So if I believe everything I read in the trade mags and blogs we are going to end up in a communications world where we digest our news via 50 x 5 syllable RSS headlines, updated every 0.1 seconds. We'll never have to see our friends. We can just type things on keyboards and our lives will flash in front of us via Facebook or whatever replaces it in a couple of years time.
The next thing for us to think abut in public relations, is at what pace will people we want to influence be reading our materials?
Right now, our emphasis is on pace and personalisation. Our default setting is consuming information as fast as possible to feed
some insecurity that we're either going to be left behind or left out. Via the principles of tagging we are delivering ideas to people who want to hear those ideas, and giving them something to get involved with. It's happening immediately, and instant communities are formed. My client Nokia's 'You Make It Reel' video production campaign would be a great example of that.

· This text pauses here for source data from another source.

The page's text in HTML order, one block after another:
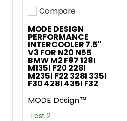
Add to compare
Compare
MODE DESIGN
PERFORMANCE
INTERCOOLER 7.5"
V3 FOR N20 N55
BMW M2 F87 128I
M135I F20 228I
M235I F22 328I 335I
F30 428I 435I F32
MODE Design™
Last 2
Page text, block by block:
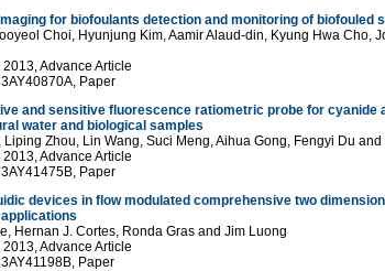
for biofoulants detection and monitoring of
Choi, Hyunjung Kim, Aamir Alaud-din, Kyung Hwa Cho,
2013, Advance Article
Paper
and sensitive fluorescence ratiometric probe for cyanide
water and biological samples
Zhou, Lin Wang, Suci Meng, Aihua Gong, Fengyi Du and
2013, Advance Article
Paper
devices in flow modulated comprehensive two
Hernan J. Cortes, Ronda Gras and Jim Luong
2013, Advance Article
Paper
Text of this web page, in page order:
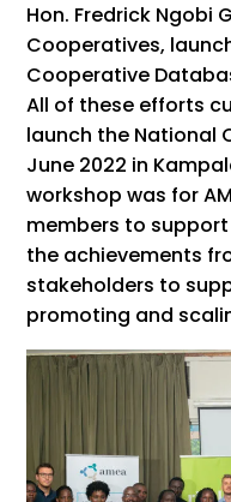
Hon. Fredrick Ngobi
Cooperatives,
Cooperative
All of these efforts
launch the National
June 2022 in
workshop was for
members to
the achievements
stakeholders to
promoting and
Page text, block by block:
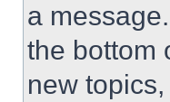
a
the bottom
new
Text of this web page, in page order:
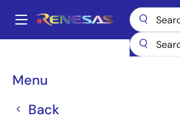
main
Main
Menu
Back
Breadcrumb
Microcontrollers & Microprocessors
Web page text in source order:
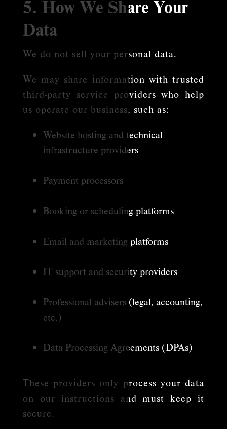
5. How We Share Your
Data
We do not sell your personal data.
We may share information with trusted
third-party service providers who help
us operate our business, such as:
Website hosting and technical
infrastructure providers
Payment processors
Booking or scheduling platforms
Email and marketing platforms
IT support and security providers
Professional advisers (legal, accounting,
etc.)
Data Processing Agreements (DPAs)
These providers only process your data
on our instructions and must keep it
secure.
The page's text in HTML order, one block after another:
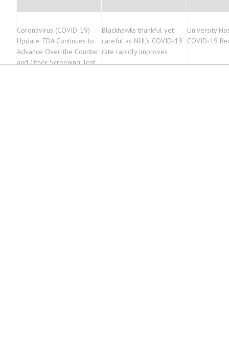
Coronavirus (COVID-19)
Update: FDA Continues to
Advance Over-the Counter
and Other Screening Test
Blackhawks thankful yet
careful as NHL’s COVID-19
rate rapidly improves
University
COVID-19
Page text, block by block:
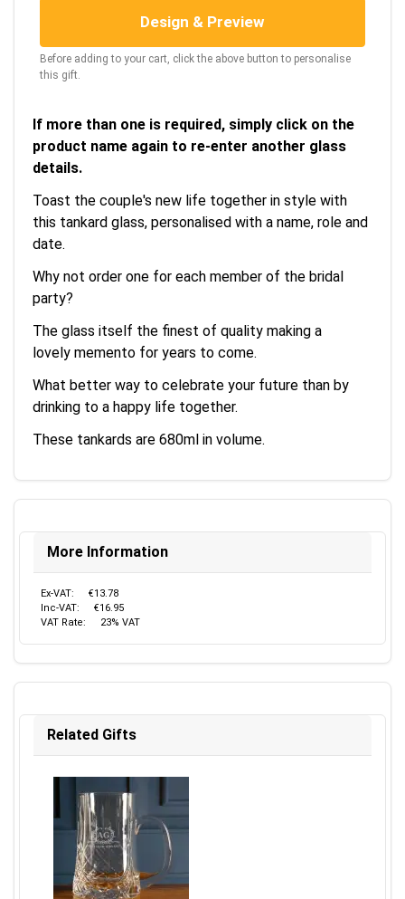
Design & Preview
Before adding to your cart, click the above button to personalise
this gift.
If more than one is required, simply click on the
product name again to re-enter another glass
details.
Toast the couple's new life together in style with
this tankard glass, personalised with a name, role and
date.
Why not order one for each member of the bridal
party?
The glass itself the finest of quality making a
lovely memento for years to come.
What better way to celebrate your future than by
drinking to a happy life together.
These tankards are 680ml in volume.
More Information
Ex-VAT:
€13.78
Inc-VAT:
€16.95
VAT Rate:
23% VAT
Related Gifts
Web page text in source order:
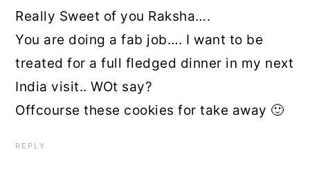
Really Sweet of you Raksha….
You are doing a fab job…. I want to be
treated for a full fledged dinner in my next
India visit.. WOt say?
Offcourse these cookies for take away 🙂
REPLY
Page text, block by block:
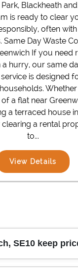
Blackheath
is ready to clear
often
Same Day Waste
If you need
a hurry, our same
is designed
a flat near
a terraced house
clearing a rental
to...
View Details
SE10 keep
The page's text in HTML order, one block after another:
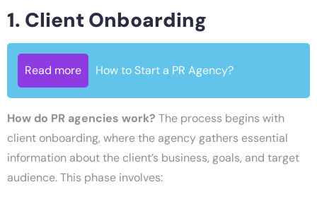
1. Client Onboarding
Read more How to Start a PR Agency?
How do PR agencies work? The process begins with
client onboarding, where the agency gathers essential
information about the client’s business, goals, and target
audience. This phase involves:
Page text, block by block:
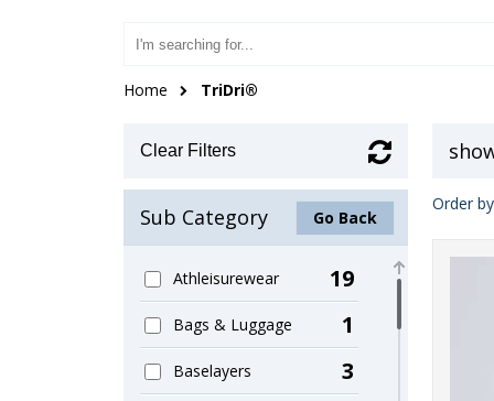
Home TriDri®
Clear Filters
Sub Category Go Back
Athleisurewear 19
Bags & Luggage 1
Baselayers 3
Order

I've posted before though on the 'Joy Of Immersion.' DVD box sets sales are higher than ever. People immerse themselves joyfully into Lost, 24, Prison Break etc. Movie channels are running back-to-back movie franchise days. There is money to be made out of people who actually want to turn off all their devices and switch off.
It is at these times that the brain is so receptive. If I read a book on holiday, it may take me 6 months to get to the beach, but when I read it, I absorb it, it stays with me, it may influence me for a whole year after.
Bill Gates who makes software, recognises the power of immersion. The man books himself a reading week once a year when he disappears off somewhere, shuts the doors and does his big thinking. If you can get something into his big pile of reading I think it's fair to say you could look on that as a decent PR result. You may not get your instant hit, but that could well be one of the longest, deepest, richest, most influential pieces of work you will ever carry out.
How our consumption patterns continue to develop is one to watch. There will still be time and space for a good long powerful read and a think. And the more we speed up, the more we'll crave it.